Work instructions:
Give back, unchanged, the line containing "physics industry." and every line after it up to the end of the listing.

Recorded data:

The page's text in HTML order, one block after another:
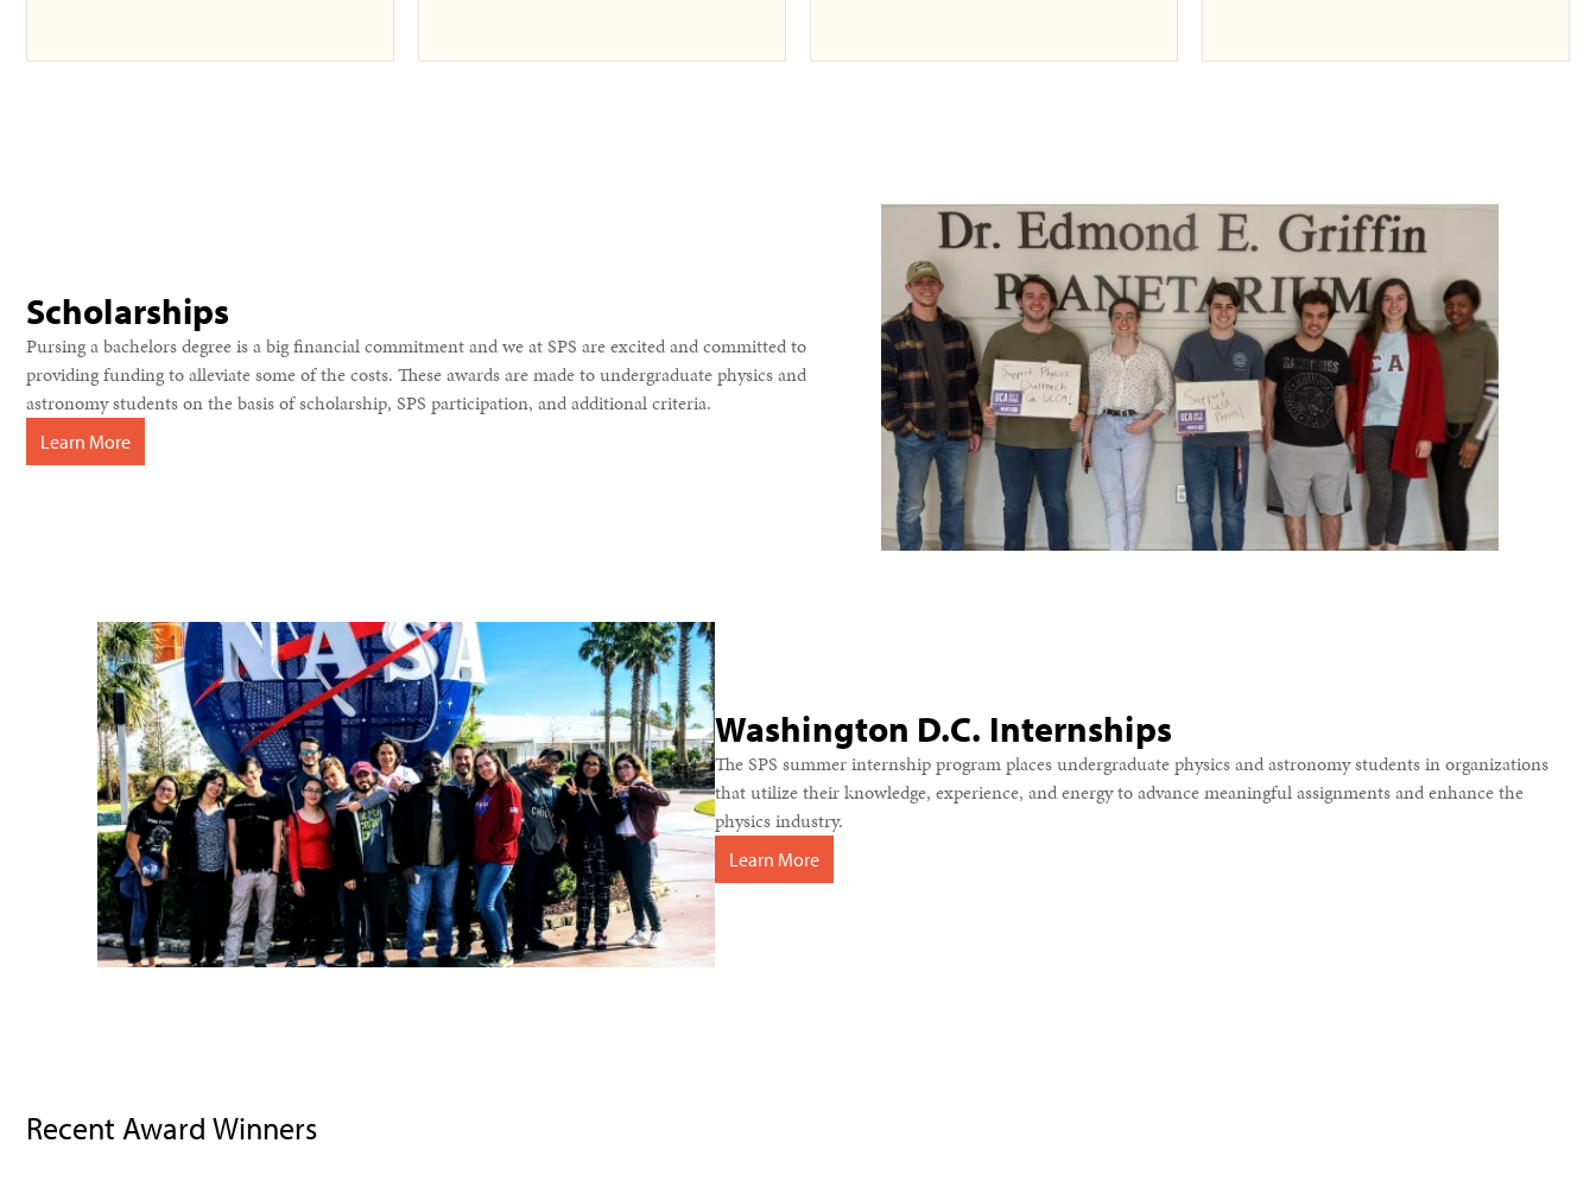
Scholarships
Pursing a bachelors degree is a big financial commitment and we at SPS are excited and committed to
providing funding to alleviate some of the costs. These awards are made to undergraduate physics and
astronomy students on the basis of scholarship, SPS participation, and additional criteria.
Learn More
Washington D.C. Internships
The SPS summer internship program places undergraduate physics and astronomy students in organizations
that utilize their knowledge, experience, and energy to advance meaningful assignments and enhance the
physics industry.
Learn More
Recent Award Winners

Written solution:
physics industry.
Learn More
Recent Award Winners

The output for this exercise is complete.